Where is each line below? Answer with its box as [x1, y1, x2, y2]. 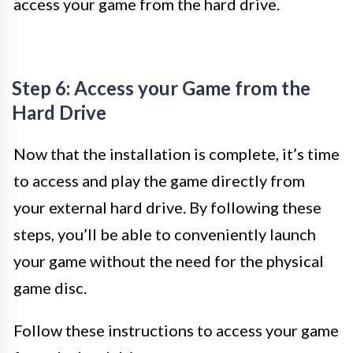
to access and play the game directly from [13, 171, 305, 190]
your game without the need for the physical [13, 251, 324, 270]
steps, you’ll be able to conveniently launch [13, 225, 316, 243]
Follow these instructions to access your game [13, 321, 339, 340]
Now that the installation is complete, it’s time [13, 144, 340, 163]
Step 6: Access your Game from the [12, 76, 310, 99]
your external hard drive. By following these [13, 198, 321, 217]
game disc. [13, 278, 87, 297]
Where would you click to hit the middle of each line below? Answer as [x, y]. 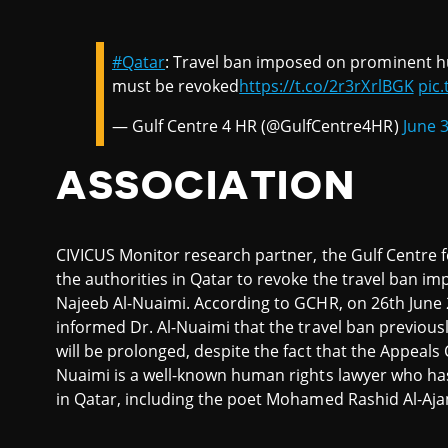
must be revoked [176, 86]
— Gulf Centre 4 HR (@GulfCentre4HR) [257, 126]
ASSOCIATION [206, 186]
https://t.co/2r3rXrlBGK [326, 86]
* * * *
● Your assignment
Your answer must be an exact copy of the records, with no pictures in it.

● Exercise response
Where is each line below? Answer with its box as [x1, y1, x2, y2]. 
to access and play the game directly from [13, 171, 305, 190]
your game without the need for the physical [13, 251, 324, 270]
steps, you’ll be able to conveniently launch [13, 225, 316, 243]
Follow these instructions to access your game [13, 321, 339, 340]
Now that the installation is complete, it’s time [13, 144, 340, 163]
Step 6: Access your Game from the [12, 76, 310, 99]
your external hard drive. By following these [13, 198, 321, 217]
game disc. [13, 278, 87, 297]
Where would you click to hit the middle of each line below? Answer as [x, y]. 
must be revoked [176, 86]
— Gulf Centre 4 HR (@GulfCentre4HR) [257, 126]
ASSOCIATION [206, 186]
https://t.co/2r3rXrlBGK [326, 86]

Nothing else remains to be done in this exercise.